Over time, the part of her tissue that initially appeared dark and necrotic turned light purple and the skin looked more normal. “We had some success with the leeches,” Lofgreen says. But after she returned home, a small section of the flap got infected and had to be removed. The infection wasn’t linked to leeching but rather the result of an open wound. However, she credits the slimy slithering creatures with saving the majority of the transplanted flap.

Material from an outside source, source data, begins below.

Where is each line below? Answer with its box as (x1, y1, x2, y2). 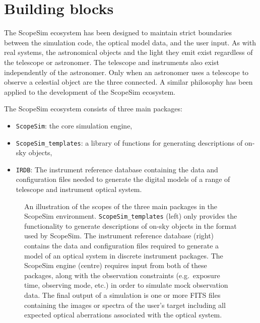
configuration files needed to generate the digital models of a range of (16, 174, 230, 184)
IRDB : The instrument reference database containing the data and (16, 164, 218, 174)
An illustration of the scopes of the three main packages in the (24, 201, 218, 211)
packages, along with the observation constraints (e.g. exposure (24, 270, 220, 280)
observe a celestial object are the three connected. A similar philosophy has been (4, 77, 253, 87)
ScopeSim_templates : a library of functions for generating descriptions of (16, 137, 243, 148)
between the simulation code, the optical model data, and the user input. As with (4, 37, 256, 47)
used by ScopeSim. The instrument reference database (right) (24, 230, 214, 241)

A study that looked at 277 cases of medical leech use reported a 78 percent success rate. “It’s a very attractive option for flap salvage,” says Ernest Azzopardi, a plastic surgery specialist at University College London in England and co-author of the study. But a lack of robust randomized control trials, the gold standard for evaluating the effectiveness of an intervention, has meant less confidence in using leech therapy.
Another downside is that patients can develop skin infections in response to such treatments due to the Aeromonas bacteria that live in leech guts and are found in their saliva. Leech breeders like Peters-Bond don’t use antibiotics. Although the drugs could clear these gut bacteria, they come back, he says. “What we do is starve the leeches so there’s no presence of blood in the gut and the bacteria is at its minimum.” In hospitals, doctors typically prescribe patients antibiotics as a preventative measure, but evidence of some Aeromonas bacteria developing resistance to commonly-used drugs is emerging, making the therapy a challenging one to use.

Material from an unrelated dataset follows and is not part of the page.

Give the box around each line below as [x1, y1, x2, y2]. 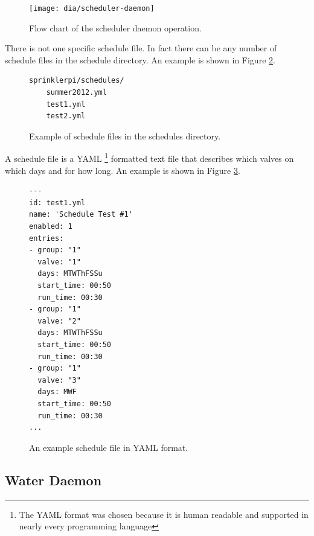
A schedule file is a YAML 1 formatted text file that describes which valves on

For years, scientists have been searching for alternatives to leeching. Early attempts date back to the 19th century when leeches were in high demand in Europe and the invertebrates were becoming scarce and thus more expensive. In 1817, Jean-Baptiste Sarlandière, a French anatomist and physiologist, for instance, developed a device called the bdellometer, which drained blood from patients.
Agarwal, for instance, has been working with colleagues at the University of Utah since 2013 to develop a mechanical leech that can deliver an anticoagulant but also mimic the leeches’ suction. The prototype consists of an array of needles that puncture the skin, where a central needle would supply the anti-coagulate heparin to the blood saturated tissue and surrounding needles connected to a pump would suction blood. This thumb pad-sized device would allow doctors to control the volume and rate of blood aspirated, which isn’t possible when using real leeches. For now, the team is trying to perfect the flow of anticoagulant into the tissue where the device is attached.
Other scientists, too, have developed similar prototypes that hold promise. Some have tested their performance in animals. But in terms of a mechanical replacement that’s ready for use in humans, “we’re not quite there yet,” Azzopardi says. For now, these blood-sucking parasites continue to hold a niche but important place in modern medicine.